MATERIAL SHOWN:
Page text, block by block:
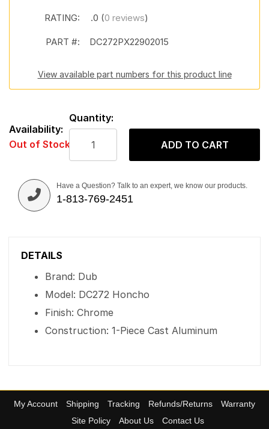
RATING: .0 (0 reviews)
PART #: DC272PX22902015
View available part numbers for this product line
Availability:
Out of Stock
Quantity:
ADD TO CART
Have a Question? Talk to an expert, we know our products.
1-813-769-2451
DETAILS
Brand: Dub
Model: DC272 Honcho
Finish: Chrome
Construction: 1-Piece Cast Aluminum
My Account Shipping Tracking Refunds/Returns
Warranty
Site Policy
About Us Contact Us
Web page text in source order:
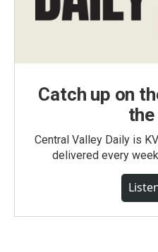
Catch up on
Central Valley Daily is
delivered every
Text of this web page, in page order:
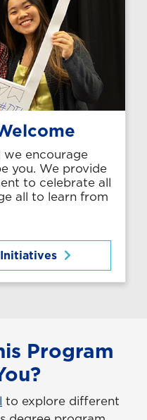
encourage
you. We provide
to celebrate all
all to learn from
Program
to explore different
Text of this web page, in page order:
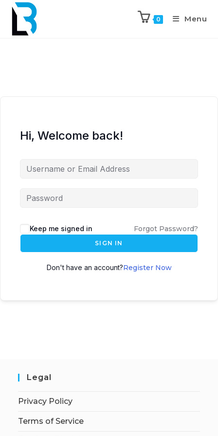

TASK:
Only the text of the records belongs in the answer; reproduce it verbatim, with no pictures.

TASK RESULT:
Page text, block by block:
RATING: .0 (0 reviews)
PART #: DC272PX22902015
View available part numbers for this product line
Availability:
Out of Stock
Quantity:
ADD TO CART
Have a Question? Talk to an expert, we know our products.
1-813-769-2451
DETAILS
Brand: Dub
Model: DC272 Honcho
Finish: Chrome
Construction: 1-Piece Cast Aluminum
My Account Shipping Tracking Refunds/Returns
Warranty
Site Policy
About Us Contact Us
Web page text in source order:
Catch up on
Central Valley Daily is
delivered every
Text of this web page, in page order:
encourage
you. We provide
to celebrate all
all to learn from
Program
to explore different
Text of this web page, in page order:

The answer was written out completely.